On the topic of cheese, I had some of the nastiest cheese I've ever had this morning. Occasional adventures in food have their pitfalls.

Academic secretaries are often amazing. The CS department's main office's secretary (who has a name, but I don't particularly want google to glue this entry to her) knows my name, the department I came from, when I have mail (offhand), and plenty of other details about me (and presumably everyone else in the department - I doubt I'm special). If I had that job, I'm sure people would get kind of tired of "who are you again?" the first 30 times they saw me. I suppose I can understand it by way of analogy of people not understanding how geeks can cuddle up in bed with ORA's Sendmail book or political philosophy geeks with Rawls' Theory of Justice, but it's still amazing. Tangent:

Computer Science has, more or less, a canon of classic works that people should theoretically know and have read to be well-versed in the field. Donald Knuth of Stanford has the distinction of having written what is probably the most-accepted part of that canon.

My primary education, despite numerous other interests and fields I've picked up parts of, was in Computer Science - I'm wondering what the canon-cloud is for other fields - for Maths, would Principia Mathematica (Bertrand Russel's) still be part of it or would the work on rebasing maths on new foundations have "obsoleted" it? Similarly, is the actual Principia Mathematica (Newton's) still canon for classic physics? It might be that we no longer need a canon for some fields, or perhaps we're between canons and new ones will emerge out of the growing embrace of managed-wikis by the educational sector. How much are canons about emotional security/tradition?

"Secant and you shall receive" would make a nice T-shirt.


Nobody, except perhaps for philosophical logicians or those who study the history of ideas, should feel compelled to read Russell & Whitehead's "Principia Mathematica".

Mathematicians don't have a canon.
tut tut... If you don't familiarise yourself with the philosophy of something, you don't really know what you're doing[1][2] :)

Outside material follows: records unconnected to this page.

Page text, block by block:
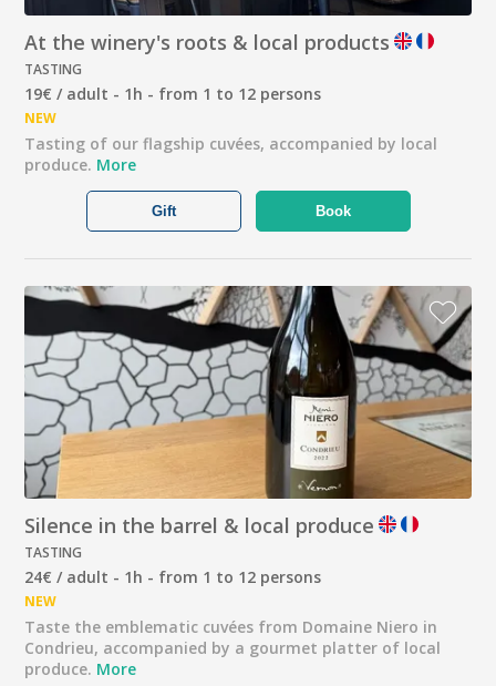
At the winery's roots & local products
TASTING
19€ / adult - 1h - from 1 to 12 persons
NEW
Tasting of our flagship cuvées, accompanied by local
produce. More
Book
Gift
Silence in the barrel & local produce
TASTING
24€ / adult - 1h - from 1 to 12 persons
NEW
Taste the emblematic cuvées from Domaine Niero in
Condrieu, accompanied by a gourmet platter of local
produce. More

[1] To actually state this well would require a lot of qualifiers and nuances
[2] Even though good work can result from people who don't understand the big picture, e.g. scientists who never study the classic positions/debates in philosophy of science. They're still ignorant of something they should know though.
you seem to be equating "philosophy of X" with "the big picture of X". But in many cases (and this is one) philosophy of math is about the small picture.

I'm about as formalistic as they come (although I'm not really a mathematician), and yet I'm perfectly ok with mathematicians who are completely ignorant of foundations.
I'm not talking about formalism - while formalism has some value, it's not always good and I think a premature focus on it can hamper deep understanding (especially in the sciences). Constraining one's notion of science too tightly to easily formalised, clean models is a great intellectual sin - it's coming to the universe with sketches on how it should be and asking it to complete the story - that's not good science. Being able to situate what one thinks one knows into the broader scheme of things, and understand its roots and where people disagree about those types of roots is the point, not pretending that some line of arguments is blessed because it follows certain aesthetic/functional constraints. One doesn't need necessarily to constantly follow the philosophy under any science or math, or even take a great interest in it, but being ignorant of it (or worse, to pretend its issues of contention don't exist/are meaningless and everything is simple, clean, and universally agreed upon beneath) is laughable for anyone who would call themself knowledgable in a field.
<< but being ignorant of it is laughable for anyone who would call themself knowledgable in a field. >>

I'd certainly find such a person boring and almost certainly intellectually sterile.
But they would be perfectly capable of producing good math, and possibly good at teaching it too.
Concur. I would not consider them to have a through understanding though.